Animations with matplotlib - 2: Random walks

January 31, 2021

This post is the second in a series on how to use the matplotlib.animation module to create animated plots. The examples here use this module to create animations of 2D random walks.

Introduction #

matplotlib¹ is a python library for creating high quality scientific plots. It contains a module matplotlib.animation to create animations. This post shows examples of using this module to create some interesting visualizations of 2D random walks.

Random walks #

Random walks² are models for many physical phenomena, such as the movement of molecules in a liquid or gas, and the diffusion of proteins on the cell membrane. To simulate a random walk, a particle is placed at some initial position $\bold{r}_0 = (x_0, y_0)$ and advanced using the recursion relation:

$$ \bold{r}_{j+1} = (x_j + \delta x, y_j + \delta y) $$

The displacement along each axis is a normally distributed random variable: $$ \delta x, \delta y \sim \cal{N}(0, \sigma) $$

This algorithm produces a Gaussian random walk. The standard deviation $\sigma$ of the normal distribution is related to the diffusion coefficient of the particle³.

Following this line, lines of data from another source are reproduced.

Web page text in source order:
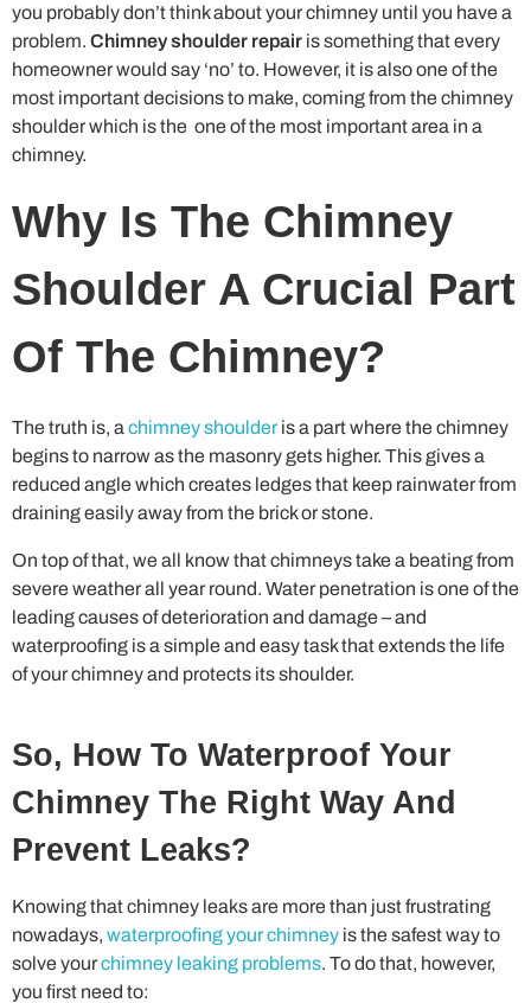
you probably don’t think about your chimney until you have a
problem. Chimney shoulder repair is something that every
homeowner would say ‘no’ to. However, it is also one of the
most important decisions to make, coming from the chimney
shoulder which is the one of the most important area in a
chimney.
Why Is The Chimney
Shoulder A Crucial Part
Of The Chimney?
The truth is, a chimney shoulderis a part where the chimney
begins to narrow as the masonry gets higher. This gives a
reduced angle which creates ledges that keep rainwater from
draining easily away from the brick or stone.
On top of that, we all know that chimneys take a beating from
severe weather all year round. Water penetration is one of the
leading causes of deterioration and damage – and
waterproofing is a simple and easy task that extends the life
of your chimney and protects its shoulder.
So, How To Waterproof Your
Chimney The Right Way And
Prevent Leaks?
Knowing that chimney leaks are more than just frustrating
nowadays, waterproofing your chimney is the safest way to
solve yourchimney leaking problems. To do that, however,
you first need to:
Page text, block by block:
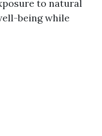
to natural
being while
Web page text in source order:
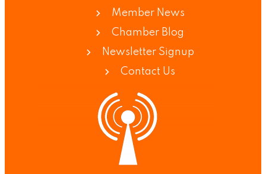
Member News
Chamber Blog
Newsletter Signup
Contact Us
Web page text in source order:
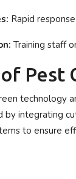
Rapid
Training staff
Pest
technology
by integrating
to ensure
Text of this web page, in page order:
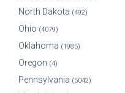
North Dakota (492)
Ohio (4079)
Oklahoma (1985)
Oregon (4)
Pennsylvania (5042)
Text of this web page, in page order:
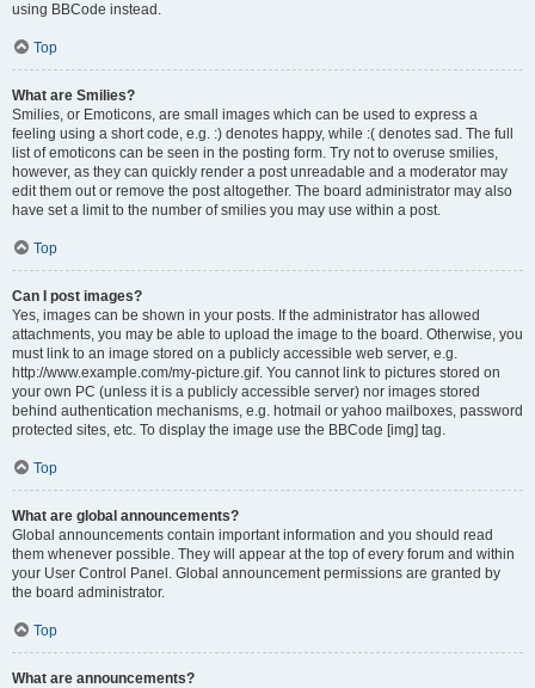
using BBCode instead.
Top
What are Smilies?
Smilies, or Emoticons, are small images which can be used to express a
feeling using a short code, e.g. :) denotes happy, while :( denotes sad. The full
list of emoticons can be seen in the posting form. Try not to overuse smilies,
however, as they can quickly render a post unreadable and a moderator may
edit them out or remove the post altogether. The board administrator may also
have set a limit to the number of smilies you may use within a post.
Top
Can I post images?
Yes, images can be shown in your posts. If the administrator has allowed
attachments, you may be able to upload the image to the board. Otherwise, you
must link to an image stored on a publicly accessible web server, e.g.
http://www.example.com/my-picture.gif. You cannot link to pictures stored on
your own PC (unless it is a publicly accessible server) nor images stored
behind authentication mechanisms, e.g. hotmail or yahoo mailboxes, password
protected sites, etc. To display the image use the BBCode [img] tag.
Top
What are global announcements?
Global announcements contain important information and you should read
them whenever possible. They will appear at the top of every forum and within
your User Control Panel. Global announcement permissions are granted by
the board administrator.
Top
What are announcements?
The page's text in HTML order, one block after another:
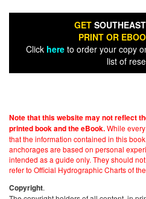
GET
PRINT OR
Click hereto order your copy
list of
Note that this website may not reflect
printed book and the eBook.While
that the information contained in this
anchorages are based on personal
intended as a guide only. They should
refer to Official Hydrographic Charts of
Copyright.
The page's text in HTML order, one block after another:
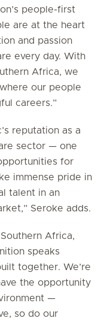
people-first
are at the heart
and passion
every day. With
Africa, we
our people
careers.”
reputation as a
sector — one
for
immense pride in
talent in an
Seroke adds.
Africa,
speaks
together. We’re
the opportunity
—
so do our
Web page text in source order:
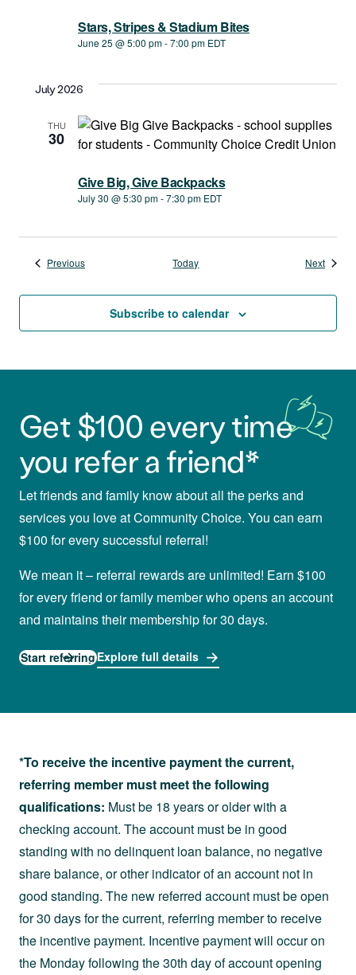
June 25 @ 5:00 pm-7:00 pm EDT
Stars, Stripes & Stadium Bites
July 2026
THU
30
July 30 @ 5:30 pm-7:30 pm EDT
Give Big, Give Backpacks
PreviousEvents Today NextEvents
Subscribe to calendar
Get $100 every time
you refer a friend*
Let friends and family know about all the perks and
services you love at Community Choice. You can earn
$100 for every successful referral!
We mean it – referral rewards are unlimited! Earn $100
for every friend or family member who opens an account
and maintains their membership for 30 days.
Start referringExplore full details
*To receive the incentive payment the current,
referring member must meet the following
qualifications: Must be 18 years or older with a
checking account. The account must be in good
standing with no delinquent loan balance, no negative
share balance, or other indicator of an account not in
good standing. The new referred account must be open
for 30 days for the current, referring member to receive
the incentive payment. Incentive payment will occur on
the Monday following the 30th day of account opening
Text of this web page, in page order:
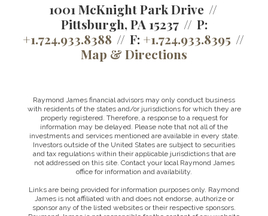
1001 McKnight Park Drive
Pittsburgh, PA 15237
P:
+1.724.933.8388
F: +1.724.933.8395
Map & Directions
Raymond James financial advisors may only conduct business
with residents of the states and/or jurisdictions for which they are
properly registered. Therefore, a response to a request for
information may be delayed. Please note that not all of the
investments and services mentioned are available in every state.
Investors outside of the United States are subject to securities
and tax regulations within their applicable jurisdictions that are
not addressed on this site. Contact your local Raymond James
office for information and availability.
Links are being provided for information purposes only. Raymond
James is not affiliated with and does not endorse, authorize or
sponsor any of the listed websites or their respective sponsors.
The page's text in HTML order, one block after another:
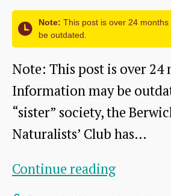
Note: This post is over 24
be outdated.
Note: This post is over 24
Information may be
“sister” society, the
Naturalists’ Club has…
Continue reading
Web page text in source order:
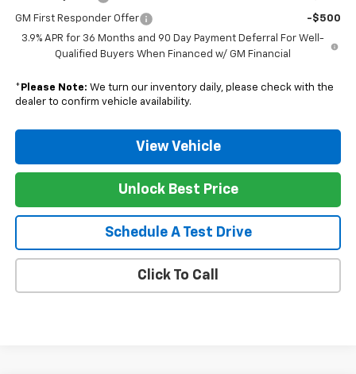
GM First Responder Offer
-$500
3.9% APR for 36 Months and 90 Day Payment Deferral For Well-
Qualified Buyers When Financed w/ GM Financial
* Please Note: We turn our inventory daily, please check with the
dealer to confirm vehicle availability.
View Vehicle
Unlock Best Price
Schedule A Test Drive
Click To Call
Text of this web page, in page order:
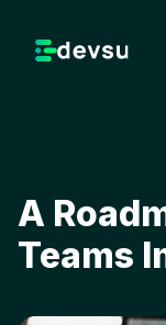
A
Teams
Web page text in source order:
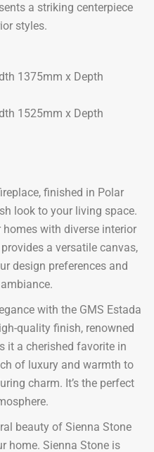
a striking centerpiece
styles.
1375mm x Depth
1525mm x Depth
finished in Polar
look to your living space.
with diverse interior
a versatile canvas,
design preferences and
with the GMS Estada
quality finish, renowned
it a cherished favorite in
of luxury and warmth to
charm. It’s the perfect
beauty of Sienna Stone
home. Sienna Stone is
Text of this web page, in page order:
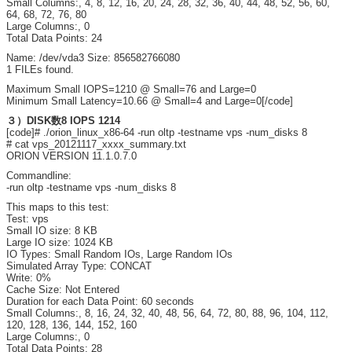
Small Columns:, 4, 8, 12, 16, 20, 24, 28, 32, 36, 40, 44, 48, 52, 56, 60,
64, 68, 72, 76, 80
Large Columns:, 0
Total Data Points: 24
Name: /dev/vda3 Size: 856582766080
1 FILEs found.
Maximum Small IOPS=1210 @ Small=76 and Large=0
Minimum Small Latency=10.66 @ Small=4 and Large=0[/code]
３）DISK数8 IOPS 1214
[code]# ./orion_linux_x86-64 -run oltp -testname vps -num_disks 8
# cat vps_20121117_xxxx_summary.txt
ORION VERSION 11.1.0.7.0
Commandline:
-run oltp -testname vps -num_disks 8
This maps to this test:
Test: vps
Small IO size: 8 KB
Large IO size: 1024 KB
IO Types: Small Random IOs, Large Random IOs
Simulated Array Type: CONCAT
Write: 0%
Cache Size: Not Entered
Duration for each Data Point: 60 seconds
Small Columns:, 8, 16, 24, 32, 40, 48, 56, 64, 72, 80, 88, 96, 104, 112,
120, 128, 136, 144, 152, 160
Large Columns:, 0
Total Data Points: 28
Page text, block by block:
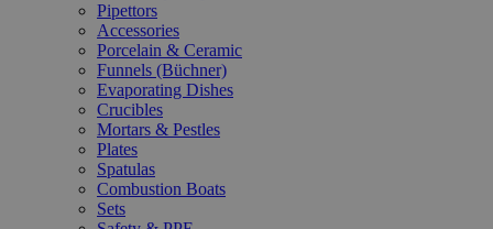
Pipettors
Accessories
Porcelain & Ceramic
Funnels (Büchner)
Evaporating Dishes
Crucibles
Mortars & Pestles
Plates
Spatulas
Combustion Boats
Sets
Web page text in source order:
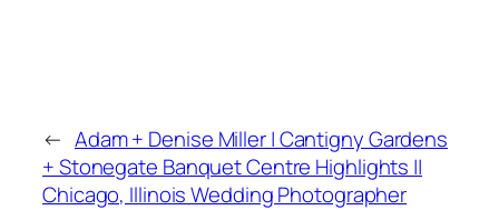
← Adam + Denise Miller | Cantigny Gardens
+ Stonegate Banquet Centre Highlights ||
Chicago, Illinois Wedding Photographer
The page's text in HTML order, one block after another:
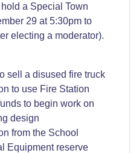
a Special Town
29 at 5:30pm to
electing a moderator).
sell a disused fire truck
to use Fire Station
to begin work on
design
from the School
Equipment reserve
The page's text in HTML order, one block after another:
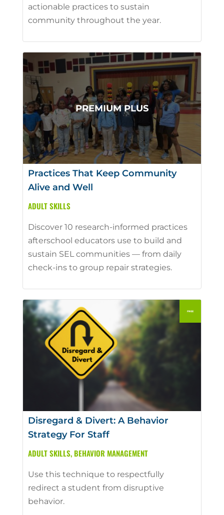
actionable practices to sustain
community throughout the year.
Practices That Keep Community
Alive and Well
ADULT SKILLS
Discover 10 research-informed practices
afterschool educators use to build and
sustain SEL communities — from daily
check-ins to group repair strategies.
Disregard & Divert: A Behavior
Strategy For Staff
ADULT SKILLS, BEHAVIOR MANAGEMENT
Use this technique to respectfully
redirect a student from disruptive
behavior.
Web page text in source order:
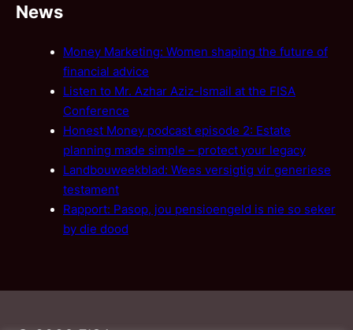
News
Money Marketing: Women shaping the future of
financial advice
Listen to Mr. Azhar Aziz-Ismail at the FISA
Conference
Honest Money podcast episode 2: Estate
planning made simple – protect your legacy
Landbouweekblad: Wees versigtig vir generiese
testament
Rapport: Pasop, jou pensioengeld is nie so seker
by die dood
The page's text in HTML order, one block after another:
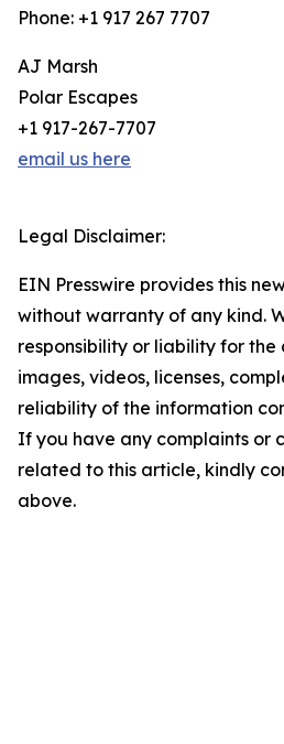
Phone: +1 917 267 7707
AJ Marsh
Polar Escapes
+1 917-267-7707
email us here
Legal Disclaimer:
EIN Presswire provides this
without warranty of any kind.
responsibility or liability for
images, videos, licenses,
reliability of the information
If you have any complaints or
related to this article, kindly
above.
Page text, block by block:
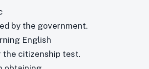
by the government.
English
the citizenship test.
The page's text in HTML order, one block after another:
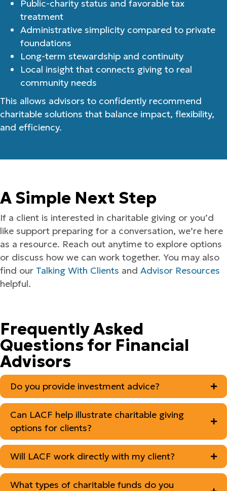
Public-charity status and favorable tax
treatment
Administrative simplicity compared to private
foundations
Long-term stewardship and continuity
Local insight that connects giving to real
community needs
This allows advisors to confidently recommend
charitable solutions that balance impact, flexibility,
and efficiency.
A Simple Next Step
If a client is interested in charitable giving or you’d
like support preparing for a conversation, we’re here
as a resource. Reach out anytime to explore options
or discuss how we can work together. You may also
find our Talking With Clients and Advisor Resources
helpful.
Frequently Asked
Questions for Financial
Advisors
Do you provide investment advice?
Can LACF help illustrate charitable giving
options for clients?
Will LACF work directly with my client?
What types of charitable funds do you
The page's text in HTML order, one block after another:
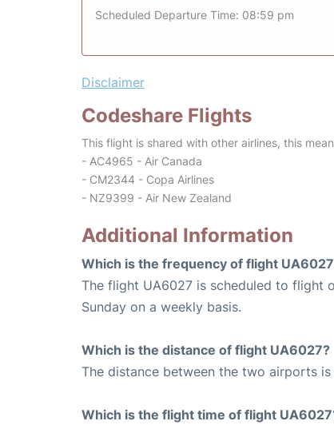
Scheduled Departure Time: 08:59 pm
Disclaimer
Codeshare Flights
This flight is shared with other airlines, this
- AC4965 - Air Canada
- CM2344 - Copa Airlines
- NZ9399 - Air New Zealand
Additional Information
Which is the frequency of flight
The flight UA6027 is scheduled to flight
Sunday on a weekly basis.
Which is the distance of flight UA6027?
The distance between the two airports is
Which is the flight time of flight
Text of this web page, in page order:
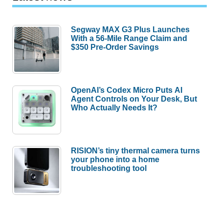
Segway MAX G3 Plus Launches
With a 56-Mile Range Claim and
$350 Pre-Order Savings
OpenAI’s Codex Micro Puts AI
Agent Controls on Your Desk, But
Who Actually Needs It?
RISION’s tiny thermal camera turns
your phone into a home
troubleshooting tool
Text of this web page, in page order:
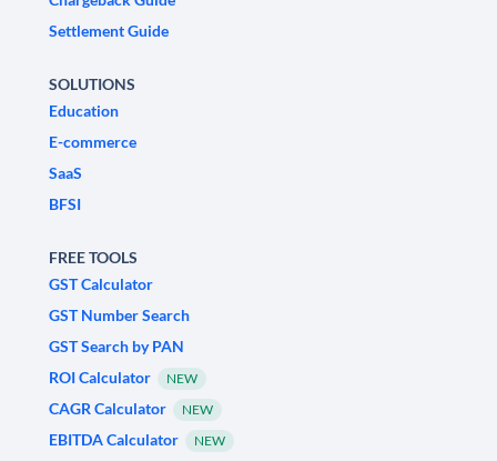
Settlement Guide
SOLUTIONS
Education
E-commerce
SaaS
BFSI
FREE TOOLS
GST Calculator
GST Number Search
GST Search by PAN
ROI Calculator
NEW
CAGR Calculator NEW
EBITDA Calculator NEW
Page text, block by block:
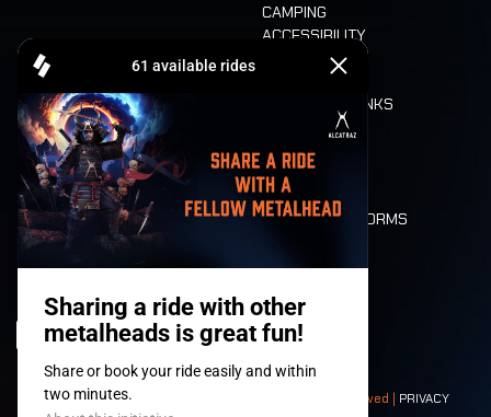
CAMPING
ACCESSIBILITY
CASHLESS
FOOD AND DRINKS
LONE WOLVES
FLOOR PLAN
DEATH RIDE
VALUES AND NORMS
HISTORY
© 2008-2026- Apache Productions VZW – All rights reserved | PRIVACY
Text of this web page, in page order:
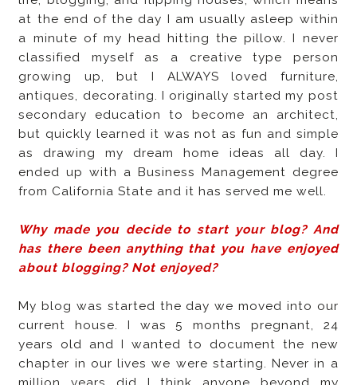
at the end of the day I am usually asleep within
a minute of my head hitting the pillow. I never
classified myself as a creative type person
growing up, but I ALWAYS loved furniture,
antiques, decorating. I originally started my post
secondary education to become an architect,
but quickly learned it was not as fun and simple
as drawing my dream home ideas all day. I
ended up with a Business Management degree
from California State and it has served me well.
Why made you decide to start your blog? And
has there been anything that you have enjoyed
about blogging? Not enjoyed?
My blog was started the day we moved into our
current house. I was 5 months pregnant, 24
years old and I wanted to document the new
chapter in our lives we were starting. Never in a
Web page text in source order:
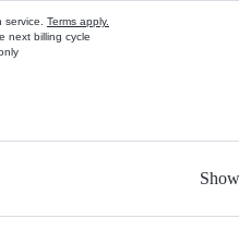
Terms apply.
next billing cycle
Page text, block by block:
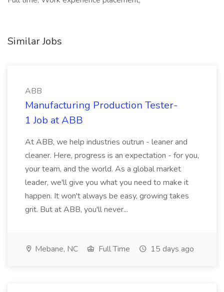
Similar Jobs
ABB
Manufacturing Production Tester-
1 Job at ABB
At ABB, we help industries outrun - leaner and
cleaner. Here, progress is an expectation - for you,
your team, and the world. As a global market
leader, we'll give you what you need to make it
happen. It won't always be easy, growing takes
grit. But at ABB, you'll never...
Mebane, NC Full Time 15 days ago
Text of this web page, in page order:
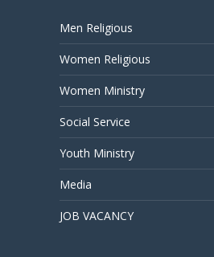
Men Religious
Women Religious
Women Ministry
Social Service
Youth Ministry
Media
JOB VACANCY
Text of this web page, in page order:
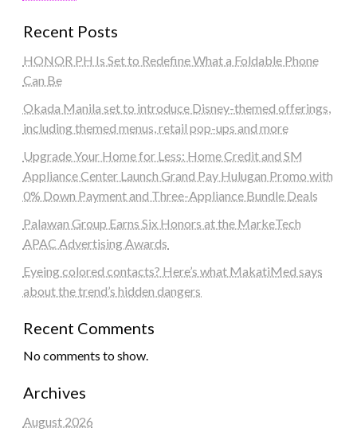
Recent Posts
HONOR PH Is Set to Redefine What a Foldable Phone
Can Be
Okada Manila set to introduce Disney-themed offerings,
including themed menus, retail pop-ups and more
Upgrade Your Home for Less: Home Credit and SM
Appliance Center Launch Grand Pay Hulugan Promo with
0% Down Payment and Three-Appliance Bundle Deals
Palawan Group Earns Six Honors at the MarkeTech
APAC Advertising Awards
Eyeing colored contacts? Here’s what MakatiMed says
about the trend’s hidden dangers
Recent Comments
No comments to show.
Archives
August 2026
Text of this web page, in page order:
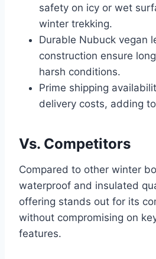
safety on icy or wet
winter trekking.
Durable Nubuck vegan
construction ensure
harsh conditions.
Prime shipping
delivery costs, adding
Vs. Competitors
Compared to other winter
waterproof and insulated
offering stands out for its
without compromising on
features.
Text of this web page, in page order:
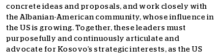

In the examples below, particles are initially placed within a small central region of the simulation domain. Each particle moves independently, following the random walk algorithm above. Over time, the aggregated random motion of the particles disperses them like a drop of ink mixing in water.

Examples #

These examples follow a common template:

Set up an empty plot
Initialize with plot elements, eg: points in their initial location
Update plot element attributes, eg: change point coordinates

Step 3 is repeated at each frame to advance the animation. The function FuncAnimation() implements these steps.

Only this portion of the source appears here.